• _Work instructions_
Skip the pictures. Give all the data again exactly.

Source records:
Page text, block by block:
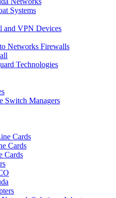
Systems
and VPN Devices
Networks Firewalls
Technologies
Switch Managers
Cards
Cards
Cards
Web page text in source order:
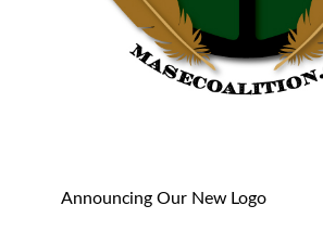
Announcing Our New Logo
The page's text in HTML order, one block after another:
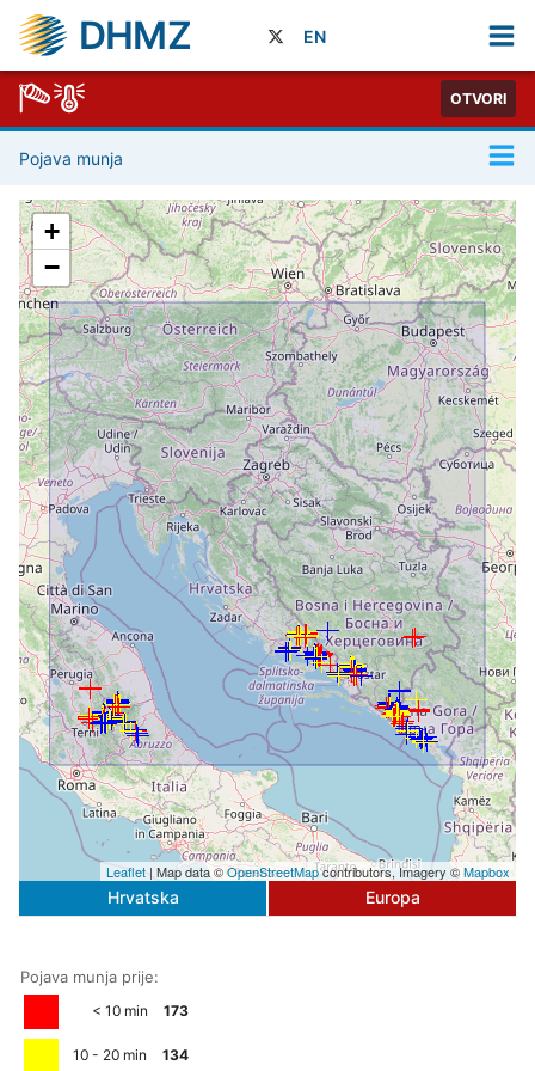
DHMZ EN
OTVORI
Pojava munja
+
−
Leaflet | Map data ©OpenStreetMapcontributors, Imagery ©Mapbox
Hrvatska Europa
Pojava munja prije:
< 10 min 173
10 - 20 min 134
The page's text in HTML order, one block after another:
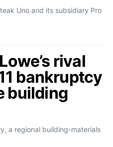
Uno and its subsidiary Pro
rival
bankruptcy
building
a regional building-materials

• _Output for this task_
Page text, block by block:
Systems
and VPN Devices
Networks Firewalls
Technologies
Switch Managers
Cards
Cards
Cards
Web page text in source order:
Announcing Our New Logo
The page's text in HTML order, one block after another:
DHMZ EN
OTVORI
Pojava munja
+
−
Leaflet | Map data ©OpenStreetMapcontributors, Imagery ©Mapbox
Hrvatska Europa
Pojava munja prije:
< 10 min 173
10 - 20 min 134
The page's text in HTML order, one block after another:
Uno and its subsidiary Pro
rival
bankruptcy
building
a regional building-materials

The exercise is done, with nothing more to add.